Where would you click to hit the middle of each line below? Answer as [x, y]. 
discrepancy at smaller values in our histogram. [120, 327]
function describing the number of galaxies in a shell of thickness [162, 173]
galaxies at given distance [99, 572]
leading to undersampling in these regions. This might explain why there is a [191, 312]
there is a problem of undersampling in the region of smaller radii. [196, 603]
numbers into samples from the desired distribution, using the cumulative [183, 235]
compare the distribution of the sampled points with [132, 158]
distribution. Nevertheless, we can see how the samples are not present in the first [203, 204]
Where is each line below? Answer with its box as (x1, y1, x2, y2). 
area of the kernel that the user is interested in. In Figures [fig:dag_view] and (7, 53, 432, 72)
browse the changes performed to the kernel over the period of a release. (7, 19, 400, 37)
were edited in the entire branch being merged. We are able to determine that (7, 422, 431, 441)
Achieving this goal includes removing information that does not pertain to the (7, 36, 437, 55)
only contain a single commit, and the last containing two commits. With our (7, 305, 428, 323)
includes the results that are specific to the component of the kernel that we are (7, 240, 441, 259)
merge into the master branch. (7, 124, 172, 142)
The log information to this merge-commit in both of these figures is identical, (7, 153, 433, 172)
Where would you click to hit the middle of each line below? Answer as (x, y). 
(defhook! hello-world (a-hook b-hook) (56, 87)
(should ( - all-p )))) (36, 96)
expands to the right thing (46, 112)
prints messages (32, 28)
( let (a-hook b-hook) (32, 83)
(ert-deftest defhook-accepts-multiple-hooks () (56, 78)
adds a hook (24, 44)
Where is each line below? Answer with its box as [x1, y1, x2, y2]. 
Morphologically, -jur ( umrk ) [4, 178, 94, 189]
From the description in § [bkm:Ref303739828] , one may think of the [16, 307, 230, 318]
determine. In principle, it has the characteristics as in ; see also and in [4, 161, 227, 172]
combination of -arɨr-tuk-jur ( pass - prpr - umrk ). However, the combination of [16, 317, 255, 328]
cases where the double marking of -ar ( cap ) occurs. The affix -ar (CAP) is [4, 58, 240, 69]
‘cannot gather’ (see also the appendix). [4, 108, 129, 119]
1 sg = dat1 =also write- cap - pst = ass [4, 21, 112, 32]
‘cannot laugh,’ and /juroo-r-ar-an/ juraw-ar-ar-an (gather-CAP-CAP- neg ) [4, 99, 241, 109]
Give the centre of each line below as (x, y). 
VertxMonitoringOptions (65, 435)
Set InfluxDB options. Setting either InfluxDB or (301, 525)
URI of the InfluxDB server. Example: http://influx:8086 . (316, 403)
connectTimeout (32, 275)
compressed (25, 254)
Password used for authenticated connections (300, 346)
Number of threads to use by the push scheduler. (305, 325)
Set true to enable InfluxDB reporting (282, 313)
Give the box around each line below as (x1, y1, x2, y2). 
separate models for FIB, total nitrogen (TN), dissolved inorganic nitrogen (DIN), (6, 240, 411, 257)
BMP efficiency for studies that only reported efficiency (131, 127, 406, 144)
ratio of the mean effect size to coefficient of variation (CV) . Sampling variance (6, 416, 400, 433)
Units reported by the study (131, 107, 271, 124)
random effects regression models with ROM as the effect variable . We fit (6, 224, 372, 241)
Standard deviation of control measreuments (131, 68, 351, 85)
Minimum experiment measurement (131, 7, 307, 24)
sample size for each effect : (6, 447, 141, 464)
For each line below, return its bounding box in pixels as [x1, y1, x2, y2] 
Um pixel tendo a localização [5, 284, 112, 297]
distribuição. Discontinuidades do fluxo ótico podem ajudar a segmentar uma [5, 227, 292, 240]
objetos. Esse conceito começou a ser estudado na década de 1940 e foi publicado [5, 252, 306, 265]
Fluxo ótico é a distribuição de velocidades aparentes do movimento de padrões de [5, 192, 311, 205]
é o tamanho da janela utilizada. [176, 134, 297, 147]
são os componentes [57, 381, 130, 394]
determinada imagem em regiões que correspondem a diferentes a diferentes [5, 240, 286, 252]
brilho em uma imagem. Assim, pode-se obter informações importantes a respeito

□ □ □ □

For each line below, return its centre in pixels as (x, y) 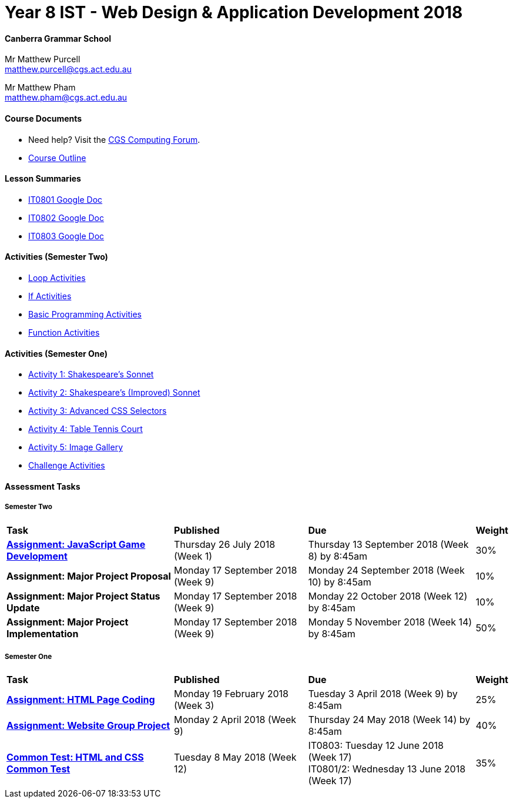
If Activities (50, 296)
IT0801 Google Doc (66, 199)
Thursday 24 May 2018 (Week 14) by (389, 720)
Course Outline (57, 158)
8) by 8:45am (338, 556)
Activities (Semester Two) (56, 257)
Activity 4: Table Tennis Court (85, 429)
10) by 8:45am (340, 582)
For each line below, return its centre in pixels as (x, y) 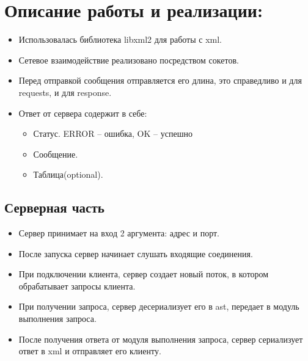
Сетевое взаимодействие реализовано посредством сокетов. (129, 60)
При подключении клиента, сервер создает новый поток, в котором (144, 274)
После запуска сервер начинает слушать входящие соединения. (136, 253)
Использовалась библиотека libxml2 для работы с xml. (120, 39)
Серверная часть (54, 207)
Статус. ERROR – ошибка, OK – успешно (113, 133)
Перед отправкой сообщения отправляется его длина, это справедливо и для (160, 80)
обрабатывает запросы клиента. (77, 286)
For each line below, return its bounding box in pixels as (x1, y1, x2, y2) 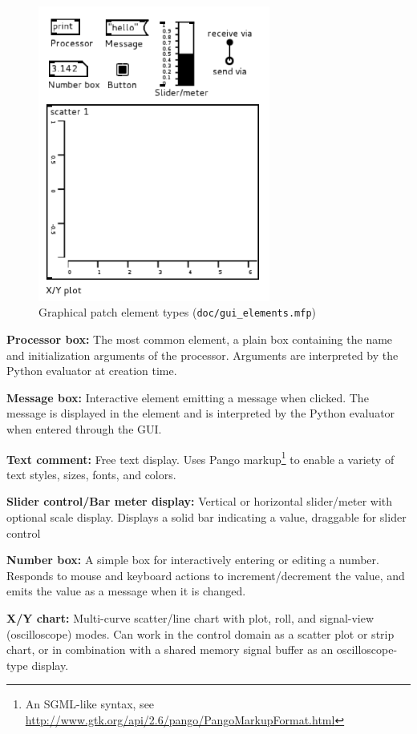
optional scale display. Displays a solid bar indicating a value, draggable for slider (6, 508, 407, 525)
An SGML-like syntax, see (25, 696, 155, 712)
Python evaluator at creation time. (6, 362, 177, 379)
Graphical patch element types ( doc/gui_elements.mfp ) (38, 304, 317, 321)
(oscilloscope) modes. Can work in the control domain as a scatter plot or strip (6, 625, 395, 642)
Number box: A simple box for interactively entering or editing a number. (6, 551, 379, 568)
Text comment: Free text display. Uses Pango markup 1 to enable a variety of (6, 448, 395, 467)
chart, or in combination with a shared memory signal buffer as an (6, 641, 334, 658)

□ □ □ □

## WORK INSTRUCTIONS
Above are the records; restate exactly the lines from the one containing "Серверная часть (54, 207)" through the one containing "chart, or in", keeping pictures out.

## RESULT
Серверная часть (54, 207)
Статус. ERROR – ошибка, OK – успешно (113, 133)
Перед отправкой сообщения отправляется его длина, это справедливо и для (160, 80)
обрабатывает запросы клиента. (77, 286)
For each line below, return its bounding box in pixels as (x1, y1, x2, y2) 
optional scale display. Displays a solid bar indicating a value, draggable for slider (6, 508, 407, 525)
An SGML-like syntax, see (25, 696, 155, 712)
Python evaluator at creation time. (6, 362, 177, 379)
Graphical patch element types ( doc/gui_elements.mfp ) (38, 304, 317, 321)
(oscilloscope) modes. Can work in the control domain as a scatter plot or strip (6, 625, 395, 642)
Number box: A simple box for interactively entering or editing a number. (6, 551, 379, 568)
Text comment: Free text display. Uses Pango markup 1 to enable a variety of (6, 448, 395, 467)
chart, or in combination with a shared memory signal buffer as an (6, 641, 334, 658)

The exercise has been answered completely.